BEGIN Listed entries
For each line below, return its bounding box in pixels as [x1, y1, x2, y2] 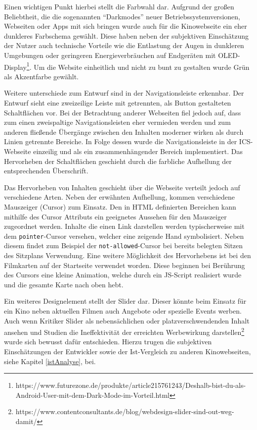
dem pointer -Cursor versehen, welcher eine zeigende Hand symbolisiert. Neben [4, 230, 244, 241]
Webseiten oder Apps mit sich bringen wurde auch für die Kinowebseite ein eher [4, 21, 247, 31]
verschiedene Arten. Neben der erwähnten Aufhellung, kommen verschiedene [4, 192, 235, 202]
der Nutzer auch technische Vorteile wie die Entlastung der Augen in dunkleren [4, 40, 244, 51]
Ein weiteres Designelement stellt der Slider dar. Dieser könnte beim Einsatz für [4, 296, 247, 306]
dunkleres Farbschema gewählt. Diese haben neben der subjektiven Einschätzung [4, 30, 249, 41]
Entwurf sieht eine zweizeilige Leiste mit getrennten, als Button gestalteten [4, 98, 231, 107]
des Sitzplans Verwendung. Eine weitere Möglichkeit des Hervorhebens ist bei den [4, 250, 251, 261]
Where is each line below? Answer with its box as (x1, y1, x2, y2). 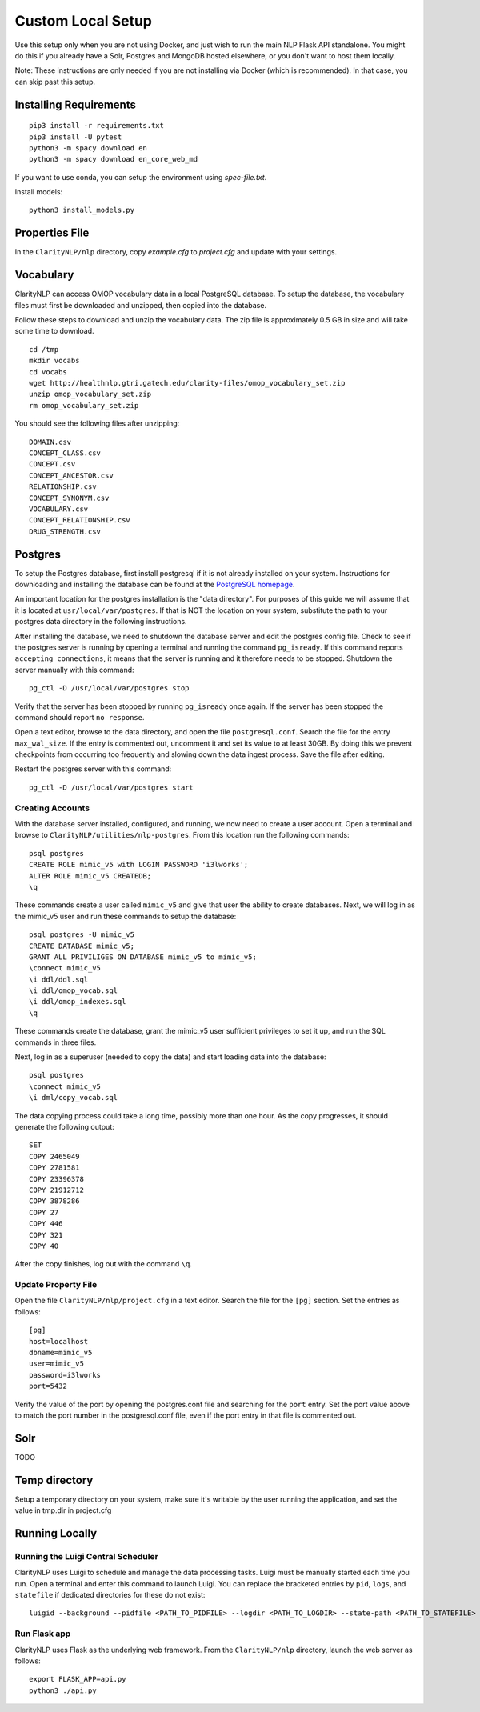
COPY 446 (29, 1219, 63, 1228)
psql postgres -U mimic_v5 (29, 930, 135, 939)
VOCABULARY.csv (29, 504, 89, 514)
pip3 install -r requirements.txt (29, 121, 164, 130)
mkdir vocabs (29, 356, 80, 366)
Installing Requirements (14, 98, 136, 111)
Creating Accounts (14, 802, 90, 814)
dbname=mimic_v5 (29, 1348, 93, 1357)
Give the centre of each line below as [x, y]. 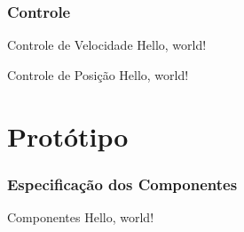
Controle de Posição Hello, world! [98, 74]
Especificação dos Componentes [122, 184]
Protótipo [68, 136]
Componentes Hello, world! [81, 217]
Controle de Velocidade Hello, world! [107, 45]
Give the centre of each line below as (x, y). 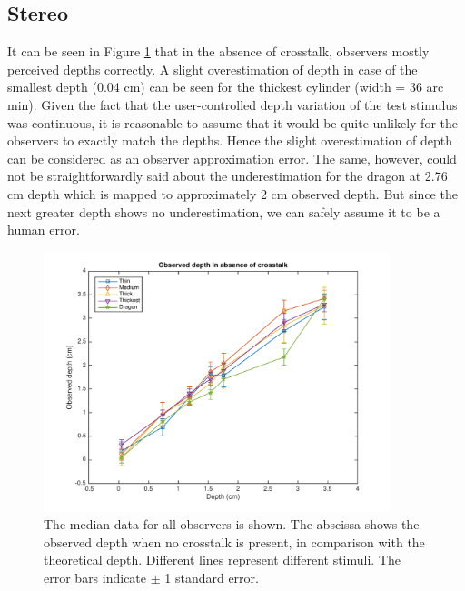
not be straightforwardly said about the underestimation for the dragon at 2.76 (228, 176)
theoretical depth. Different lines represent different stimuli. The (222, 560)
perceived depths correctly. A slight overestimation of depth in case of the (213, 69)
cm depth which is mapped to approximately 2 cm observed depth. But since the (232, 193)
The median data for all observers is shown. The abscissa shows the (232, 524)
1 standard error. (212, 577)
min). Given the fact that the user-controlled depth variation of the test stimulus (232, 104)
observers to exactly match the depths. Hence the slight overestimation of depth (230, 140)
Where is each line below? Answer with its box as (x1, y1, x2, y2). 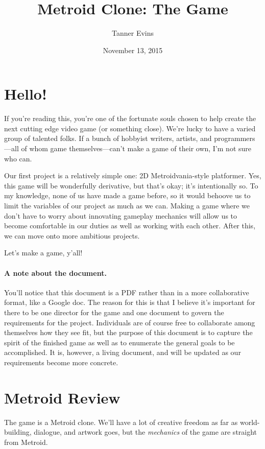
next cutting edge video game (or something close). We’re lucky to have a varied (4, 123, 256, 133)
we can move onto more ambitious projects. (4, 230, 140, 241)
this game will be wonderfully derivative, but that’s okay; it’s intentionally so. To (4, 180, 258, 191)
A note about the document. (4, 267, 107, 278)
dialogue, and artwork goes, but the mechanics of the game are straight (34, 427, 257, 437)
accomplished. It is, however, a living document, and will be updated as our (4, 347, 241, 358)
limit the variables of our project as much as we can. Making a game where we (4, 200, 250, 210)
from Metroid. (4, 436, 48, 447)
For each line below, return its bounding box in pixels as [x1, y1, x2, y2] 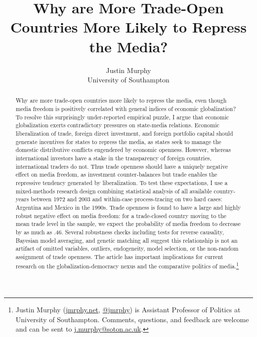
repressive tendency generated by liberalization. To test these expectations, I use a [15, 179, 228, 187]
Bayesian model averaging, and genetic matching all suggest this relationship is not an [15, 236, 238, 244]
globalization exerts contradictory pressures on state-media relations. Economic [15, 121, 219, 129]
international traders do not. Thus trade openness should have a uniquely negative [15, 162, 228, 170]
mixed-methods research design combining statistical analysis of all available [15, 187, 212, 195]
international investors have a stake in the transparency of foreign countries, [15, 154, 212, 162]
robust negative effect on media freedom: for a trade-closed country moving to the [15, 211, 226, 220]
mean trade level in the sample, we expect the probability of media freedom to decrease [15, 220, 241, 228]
END Listed entries
BEGIN Listed entries
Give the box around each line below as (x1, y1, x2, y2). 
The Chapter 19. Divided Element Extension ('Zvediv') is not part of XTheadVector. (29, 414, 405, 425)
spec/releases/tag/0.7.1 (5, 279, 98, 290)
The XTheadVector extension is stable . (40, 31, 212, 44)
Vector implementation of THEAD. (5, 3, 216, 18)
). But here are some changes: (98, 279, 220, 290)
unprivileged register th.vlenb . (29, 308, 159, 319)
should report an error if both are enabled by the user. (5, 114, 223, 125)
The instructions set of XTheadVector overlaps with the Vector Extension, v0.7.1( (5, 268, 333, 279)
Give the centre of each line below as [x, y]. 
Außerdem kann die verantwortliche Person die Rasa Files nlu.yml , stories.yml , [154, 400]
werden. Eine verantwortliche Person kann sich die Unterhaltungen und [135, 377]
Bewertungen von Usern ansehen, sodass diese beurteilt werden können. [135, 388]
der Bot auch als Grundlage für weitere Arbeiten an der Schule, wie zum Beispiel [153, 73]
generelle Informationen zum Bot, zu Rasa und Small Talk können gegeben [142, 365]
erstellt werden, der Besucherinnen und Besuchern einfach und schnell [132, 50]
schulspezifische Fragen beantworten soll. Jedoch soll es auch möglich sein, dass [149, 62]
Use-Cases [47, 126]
END Listed entries
BEGIN Listed entries
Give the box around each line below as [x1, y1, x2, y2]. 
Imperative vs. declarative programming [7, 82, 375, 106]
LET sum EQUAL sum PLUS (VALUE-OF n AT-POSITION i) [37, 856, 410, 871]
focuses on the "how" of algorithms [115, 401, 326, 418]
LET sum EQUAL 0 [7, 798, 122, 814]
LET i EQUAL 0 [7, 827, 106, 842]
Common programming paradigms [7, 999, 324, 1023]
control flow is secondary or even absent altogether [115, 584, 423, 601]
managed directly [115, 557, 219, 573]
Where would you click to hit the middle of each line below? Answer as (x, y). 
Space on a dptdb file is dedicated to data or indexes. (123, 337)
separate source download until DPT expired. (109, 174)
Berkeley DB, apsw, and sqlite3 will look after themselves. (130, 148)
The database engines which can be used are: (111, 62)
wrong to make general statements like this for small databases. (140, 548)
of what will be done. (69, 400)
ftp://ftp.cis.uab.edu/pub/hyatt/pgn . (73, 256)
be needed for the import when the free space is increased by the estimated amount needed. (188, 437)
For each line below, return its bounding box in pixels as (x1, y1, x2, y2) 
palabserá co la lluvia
END Listed entries
Working from the records above, set down word for word everything from the line containing "COPY 446 (29, 1219, 63, 1228)" down to the line containing "dialogue, and artwork", ends included, minus the pictures.

COPY 446 (29, 1219, 63, 1228)
psql postgres -U mimic_v5 (29, 930, 135, 939)
VOCABULARY.csv (29, 504, 89, 514)
pip3 install -r requirements.txt (29, 121, 164, 130)
mkdir vocabs (29, 356, 80, 366)
Installing Requirements (14, 98, 136, 111)
Creating Accounts (14, 802, 90, 814)
dbname=mimic_v5 (29, 1348, 93, 1357)
Give the centre of each line below as [x, y]. 
Controle de Posição Hello, world! [98, 74]
Especificação dos Componentes [122, 184]
Protótipo [68, 136]
Componentes Hello, world! [81, 217]
Controle de Velocidade Hello, world! [107, 45]
Give the centre of each line below as (x, y). 
not be straightforwardly said about the underestimation for the dragon at 2.76 (228, 176)
theoretical depth. Different lines represent different stimuli. The (222, 560)
perceived depths correctly. A slight overestimation of depth in case of the (213, 69)
cm depth which is mapped to approximately 2 cm observed depth. But since the (232, 193)
The median data for all observers is shown. The abscissa shows the (232, 524)
1 standard error. (212, 577)
min). Given the fact that the user-controlled depth variation of the test stimulus (232, 104)
observers to exactly match the depths. Hence the slight overestimation of depth (230, 140)
Where is each line below? Answer with its box as (x1, y1, x2, y2). 
next cutting edge video game (or something close). We’re lucky to have a varied (4, 123, 256, 133)
we can move onto more ambitious projects. (4, 230, 140, 241)
this game will be wonderfully derivative, but that’s okay; it’s intentionally so. To (4, 180, 258, 191)
A note about the document. (4, 267, 107, 278)
dialogue, and artwork goes, but the mechanics of the game are straight (34, 427, 257, 437)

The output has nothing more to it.